My first thought was that 91 is a pretty interesting age to die in a car accident—you’ll admit it doesn’t happen often. My second thought was that the accident in question is a clear reminder of the importance of traffic safety, when I read the details—he would’ve lived, had a second driver not been going too fast and not paying attention and failed to slow down when bystanders tried to signal “slow down.” He’d been “clipped,” apparently, by one car, and then a second car came along too fast and hit him while he was lying in the road, this time fatally. I’m reading between the lines a bit, but the information I found makes his death seem eminently preventable.

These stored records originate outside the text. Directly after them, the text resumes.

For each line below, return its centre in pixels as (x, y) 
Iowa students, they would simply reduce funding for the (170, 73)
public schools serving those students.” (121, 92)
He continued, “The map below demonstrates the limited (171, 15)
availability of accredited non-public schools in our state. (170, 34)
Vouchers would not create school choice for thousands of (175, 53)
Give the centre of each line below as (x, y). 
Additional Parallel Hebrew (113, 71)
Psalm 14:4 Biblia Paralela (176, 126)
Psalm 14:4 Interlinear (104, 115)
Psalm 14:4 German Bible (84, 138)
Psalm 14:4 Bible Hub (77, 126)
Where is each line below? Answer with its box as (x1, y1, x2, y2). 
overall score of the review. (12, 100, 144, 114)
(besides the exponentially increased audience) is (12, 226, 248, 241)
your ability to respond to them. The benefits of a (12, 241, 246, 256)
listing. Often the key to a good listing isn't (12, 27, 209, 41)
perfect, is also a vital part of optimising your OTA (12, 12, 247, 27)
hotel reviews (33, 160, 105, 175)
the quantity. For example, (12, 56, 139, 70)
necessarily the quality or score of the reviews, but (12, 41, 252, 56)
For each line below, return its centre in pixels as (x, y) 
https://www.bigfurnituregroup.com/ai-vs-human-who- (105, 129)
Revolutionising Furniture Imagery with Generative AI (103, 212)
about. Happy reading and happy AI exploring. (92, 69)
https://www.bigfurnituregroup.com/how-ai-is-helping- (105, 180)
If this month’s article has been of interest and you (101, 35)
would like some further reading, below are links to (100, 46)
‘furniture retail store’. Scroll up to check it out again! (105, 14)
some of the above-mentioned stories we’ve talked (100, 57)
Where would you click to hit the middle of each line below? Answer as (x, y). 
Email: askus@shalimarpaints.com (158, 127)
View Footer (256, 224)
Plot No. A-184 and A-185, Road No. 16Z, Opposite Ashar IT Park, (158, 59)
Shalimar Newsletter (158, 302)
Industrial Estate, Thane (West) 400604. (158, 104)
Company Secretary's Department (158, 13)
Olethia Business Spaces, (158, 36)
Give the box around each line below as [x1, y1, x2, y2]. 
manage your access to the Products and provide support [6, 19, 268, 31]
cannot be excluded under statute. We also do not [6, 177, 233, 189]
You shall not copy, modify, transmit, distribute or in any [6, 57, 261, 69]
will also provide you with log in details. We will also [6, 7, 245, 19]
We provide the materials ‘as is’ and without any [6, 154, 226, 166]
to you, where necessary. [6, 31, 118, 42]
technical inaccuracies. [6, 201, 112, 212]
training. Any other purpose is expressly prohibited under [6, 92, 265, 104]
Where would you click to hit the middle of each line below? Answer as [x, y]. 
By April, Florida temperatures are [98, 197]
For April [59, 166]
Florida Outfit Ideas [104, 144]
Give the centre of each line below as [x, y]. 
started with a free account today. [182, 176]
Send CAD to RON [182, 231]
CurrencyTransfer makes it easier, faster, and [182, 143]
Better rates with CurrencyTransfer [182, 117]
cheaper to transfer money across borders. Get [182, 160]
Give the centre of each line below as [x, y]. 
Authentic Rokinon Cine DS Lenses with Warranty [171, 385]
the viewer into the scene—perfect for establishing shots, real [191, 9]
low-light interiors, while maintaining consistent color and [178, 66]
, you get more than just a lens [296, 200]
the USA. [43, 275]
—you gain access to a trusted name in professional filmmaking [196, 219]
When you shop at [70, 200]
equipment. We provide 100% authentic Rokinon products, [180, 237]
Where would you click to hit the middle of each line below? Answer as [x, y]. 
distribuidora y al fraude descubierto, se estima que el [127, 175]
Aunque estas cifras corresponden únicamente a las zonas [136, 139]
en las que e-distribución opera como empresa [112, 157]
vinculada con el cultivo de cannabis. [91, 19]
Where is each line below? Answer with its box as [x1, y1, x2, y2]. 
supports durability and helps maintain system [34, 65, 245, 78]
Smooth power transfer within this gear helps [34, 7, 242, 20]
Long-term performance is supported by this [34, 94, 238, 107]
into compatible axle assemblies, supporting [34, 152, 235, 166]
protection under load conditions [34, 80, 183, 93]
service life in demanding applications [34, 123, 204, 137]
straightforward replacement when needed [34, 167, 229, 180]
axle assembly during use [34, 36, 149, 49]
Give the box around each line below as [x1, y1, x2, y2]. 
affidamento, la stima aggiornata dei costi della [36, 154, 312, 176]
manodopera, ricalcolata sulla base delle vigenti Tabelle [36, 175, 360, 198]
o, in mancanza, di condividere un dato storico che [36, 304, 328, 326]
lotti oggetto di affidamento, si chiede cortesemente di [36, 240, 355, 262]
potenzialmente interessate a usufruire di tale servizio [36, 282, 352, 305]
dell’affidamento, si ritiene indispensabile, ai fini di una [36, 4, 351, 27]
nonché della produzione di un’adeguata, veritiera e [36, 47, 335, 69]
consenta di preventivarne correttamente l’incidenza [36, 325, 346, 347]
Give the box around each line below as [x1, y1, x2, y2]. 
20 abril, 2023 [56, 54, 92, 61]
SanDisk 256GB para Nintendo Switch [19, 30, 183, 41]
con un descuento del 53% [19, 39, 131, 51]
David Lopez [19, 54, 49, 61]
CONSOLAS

But let us talk instead of Bean’s life, not his death. And what a life it was. How exactly he was related to Calvin Coolidge, I’m not sure—and the site that I used for the last research I did along these lines is now demanding that I pay for the pro version, and I don’t care that much. But cousins of some sort. Also a father who was a founding member of the ACLU and who fundraised for the defense of the Scottsboro Boys. And that’s all before he himself was blacklisted for having dated a Communist.
And, of course, the acting. On Broadway, off Broadway, in movies and on TV. Even when he was blacklisted from Hollywood, his career continued. Not movies, no, but still. The kind of solid acting career assorted blacklisted people managed in industries less terrified of the Red Menace, clearly. In fact, he was one of those people who was still working, even this late in his life, and I have a strong admiration for that. Makes me feel guilty for mostly remembering his face from Dr. Quinn, Medicine Woman, really, especially given how long it’s been since I’ve seen Dr. Quinn, Medicine Woman.
Though, like so many of my generation, I also remember him as Bilbo Baggins from the animated Hobbit. All due respect to Peter Jackson, but for many of us, that’s the definitive movie Tolkien, for all it was made-for-TV. I’ve often told the story of watching that film, on film, in the library one Friday afternoon when I was a child. And when I hear Bilbo Baggins, he isn’t Martin Freeman or Ian Holm. He’s Orson Bean. That’s the voice in my head.
No matter who I write about every week, I’m still going to end up writing obituaries. That is, I suppose, an inevitability. There are so many people in the industry, and I simply cannot get to all of them. Orson Bean had an interesting career—he was Charlie Brown on the original concept album of You’re a Good Man, Charlie Brown—but I’m going to admit he wasn’t on the schedule. Still, a career well worth acknowledging. Weirdly enough, it was cut off too soon.